## Listed entries:
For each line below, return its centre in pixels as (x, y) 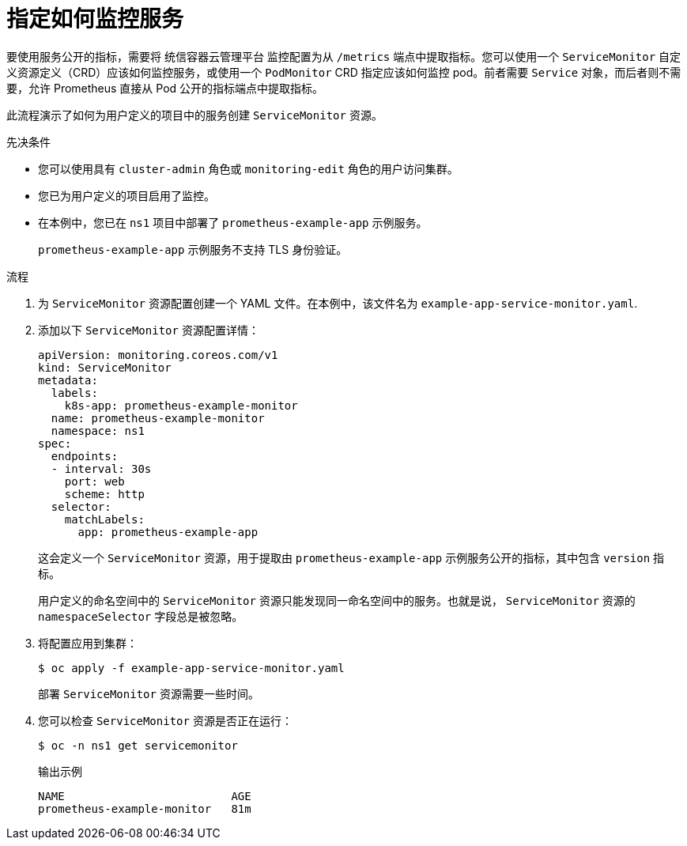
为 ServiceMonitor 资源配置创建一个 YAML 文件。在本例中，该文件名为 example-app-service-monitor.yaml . (338, 303)
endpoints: (85, 456)
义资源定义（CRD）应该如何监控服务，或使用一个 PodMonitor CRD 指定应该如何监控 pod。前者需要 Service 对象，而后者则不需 (344, 72)
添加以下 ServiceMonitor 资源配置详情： (149, 330)
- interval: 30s (101, 468)
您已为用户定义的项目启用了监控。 (126, 195)
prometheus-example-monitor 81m (145, 808)
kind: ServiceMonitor (105, 367)
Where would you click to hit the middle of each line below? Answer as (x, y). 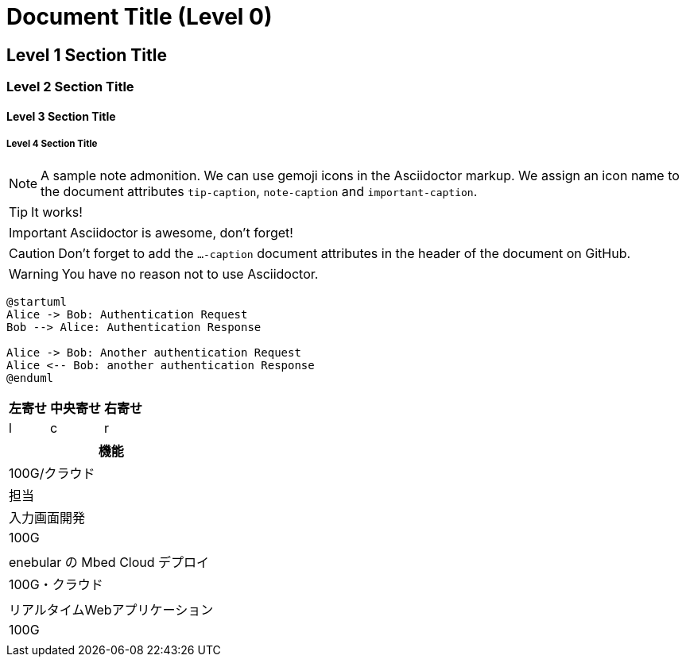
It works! (57, 212)
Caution (32, 253)
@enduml (30, 378)
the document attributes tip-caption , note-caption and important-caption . (259, 191)
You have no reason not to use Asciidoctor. (190, 274)
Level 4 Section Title (52, 144)
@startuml (37, 301)
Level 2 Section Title (70, 87)
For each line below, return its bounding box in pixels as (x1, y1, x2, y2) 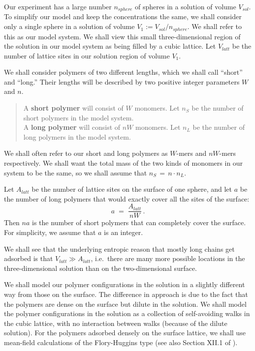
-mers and (176, 148, 207, 158)
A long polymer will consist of (23, 122, 121, 132)
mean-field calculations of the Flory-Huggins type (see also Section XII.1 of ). (4, 337, 238, 347)
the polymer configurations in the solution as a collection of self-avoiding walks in (4, 308, 250, 319)
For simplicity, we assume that (4, 227, 96, 237)
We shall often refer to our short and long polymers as (4, 148, 168, 158)
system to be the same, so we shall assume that (4, 167, 147, 177)
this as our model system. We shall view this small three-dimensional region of (4, 31, 241, 41)
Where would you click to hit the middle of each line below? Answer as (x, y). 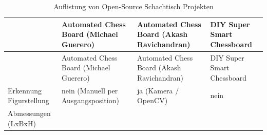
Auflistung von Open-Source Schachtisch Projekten (133, 6)
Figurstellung (28, 100)
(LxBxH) (22, 123)
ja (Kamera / (158, 90)
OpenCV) (152, 100)
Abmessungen (29, 113)
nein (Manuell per (90, 90)
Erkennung (25, 90)
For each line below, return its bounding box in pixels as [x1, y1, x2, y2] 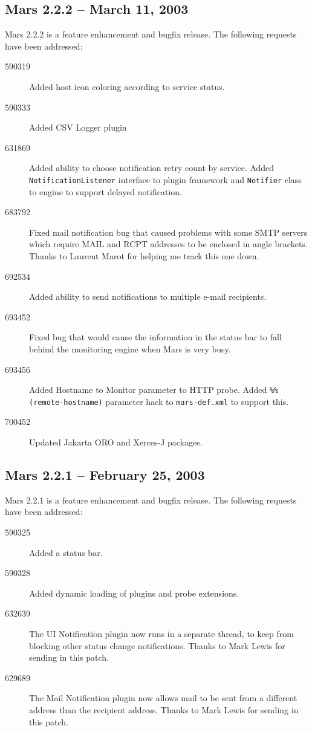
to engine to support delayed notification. [29, 185, 182, 198]
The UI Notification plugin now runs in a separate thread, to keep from [29, 627, 294, 640]
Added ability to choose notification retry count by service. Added [29, 161, 275, 174]
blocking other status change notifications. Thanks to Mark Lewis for [29, 639, 285, 652]
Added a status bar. [29, 546, 103, 559]
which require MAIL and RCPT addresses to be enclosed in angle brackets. [29, 238, 308, 250]
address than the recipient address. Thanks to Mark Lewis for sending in [29, 703, 299, 716]
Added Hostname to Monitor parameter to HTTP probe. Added [29, 383, 267, 396]
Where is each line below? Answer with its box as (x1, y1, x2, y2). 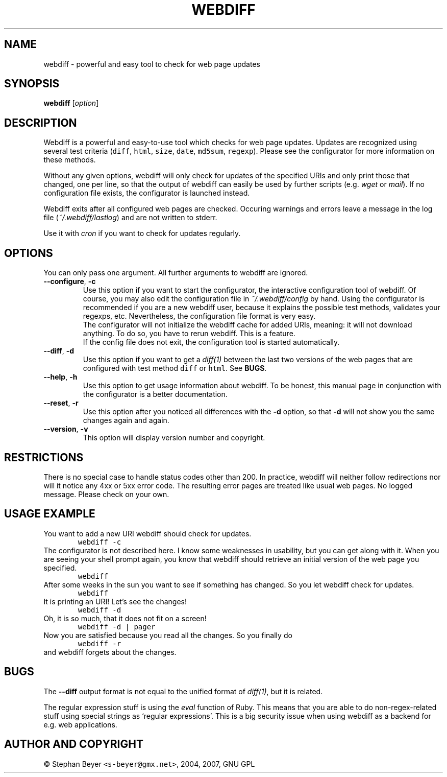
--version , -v (43, 425, 88, 434)
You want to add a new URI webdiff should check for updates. (43, 529, 252, 538)
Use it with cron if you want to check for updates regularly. (43, 229, 241, 238)
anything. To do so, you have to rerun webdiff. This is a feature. (83, 329, 295, 338)
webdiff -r (78, 639, 121, 648)
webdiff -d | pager (78, 622, 156, 631)
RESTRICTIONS (4, 451, 84, 464)
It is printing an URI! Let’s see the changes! (43, 597, 187, 606)
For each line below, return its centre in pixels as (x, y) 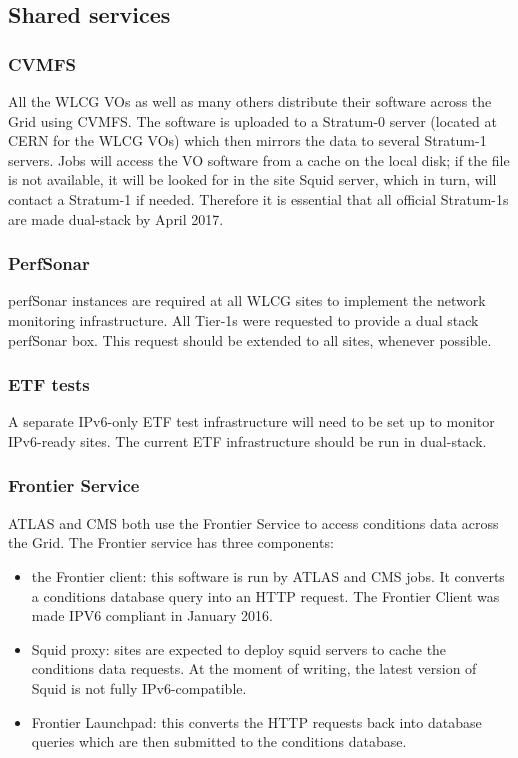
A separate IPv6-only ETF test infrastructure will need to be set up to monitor (251, 421)
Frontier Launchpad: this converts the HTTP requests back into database (256, 721)
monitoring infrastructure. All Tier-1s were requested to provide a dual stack (243, 319)
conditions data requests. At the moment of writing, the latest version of (254, 668)
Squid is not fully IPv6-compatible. (139, 687)
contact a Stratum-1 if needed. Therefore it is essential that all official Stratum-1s (258, 198)
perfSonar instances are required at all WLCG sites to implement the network (247, 300)
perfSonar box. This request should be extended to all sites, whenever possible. (250, 339)
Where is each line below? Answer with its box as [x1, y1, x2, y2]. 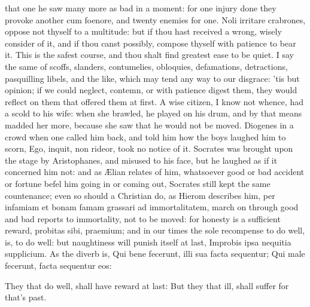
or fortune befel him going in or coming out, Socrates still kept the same [5, 177, 271, 189]
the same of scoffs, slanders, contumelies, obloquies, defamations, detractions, [5, 60, 288, 72]
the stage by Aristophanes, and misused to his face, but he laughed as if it [5, 153, 278, 166]
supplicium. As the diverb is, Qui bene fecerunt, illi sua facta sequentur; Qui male [5, 247, 305, 260]
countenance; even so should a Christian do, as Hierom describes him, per [5, 189, 275, 201]
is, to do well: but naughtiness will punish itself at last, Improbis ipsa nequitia [5, 235, 291, 248]
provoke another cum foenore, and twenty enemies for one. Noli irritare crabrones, [5, 13, 306, 26]
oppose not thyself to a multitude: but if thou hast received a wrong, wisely [5, 25, 282, 38]
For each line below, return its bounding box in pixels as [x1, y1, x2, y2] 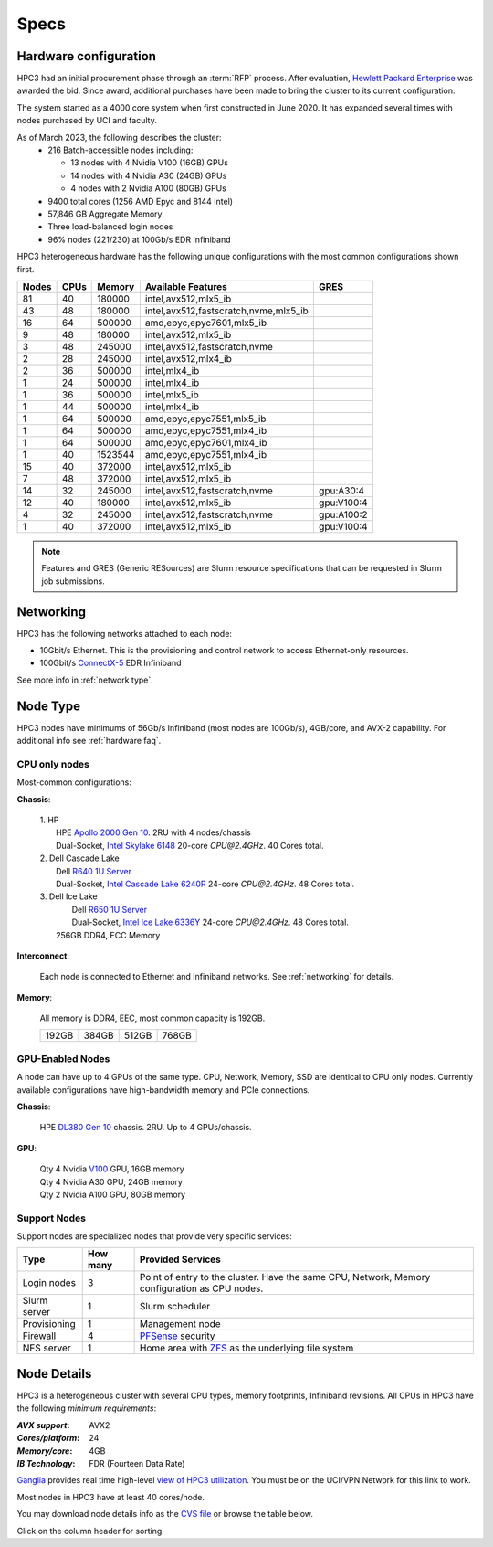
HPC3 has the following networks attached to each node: [16, 628, 233, 639]
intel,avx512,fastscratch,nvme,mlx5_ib [144, 304, 309, 317]
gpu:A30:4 [318, 484, 365, 497]
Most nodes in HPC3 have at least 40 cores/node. [16, 1491, 205, 1502]
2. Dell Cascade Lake [39, 853, 120, 864]
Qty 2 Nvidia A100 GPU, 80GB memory [39, 1189, 186, 1200]
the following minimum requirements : [16, 1403, 157, 1414]
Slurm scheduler [139, 1300, 211, 1313]

## Your task:
Would you please output only the lines from the start of the material above up to and including the line with "prometheus-example-monitor 81m (145, 808)", exactly as they appear and without pictures?

## Solution to this problem:
For each line below, return its centre in pixels as (x, y) 
为 ServiceMonitor 资源配置创建一个 YAML 文件。在本例中，该文件名为 example-app-service-monitor.yaml . (338, 303)
endpoints: (85, 456)
义资源定义（CRD）应该如何监控服务，或使用一个 PodMonitor CRD 指定应该如何监控 pod。前者需要 Service 对象，而后者则不需 (344, 72)
添加以下 ServiceMonitor 资源配置详情： (149, 330)
- interval: 30s (101, 468)
您已为用户定义的项目启用了监控。 (126, 195)
prometheus-example-monitor 81m (145, 808)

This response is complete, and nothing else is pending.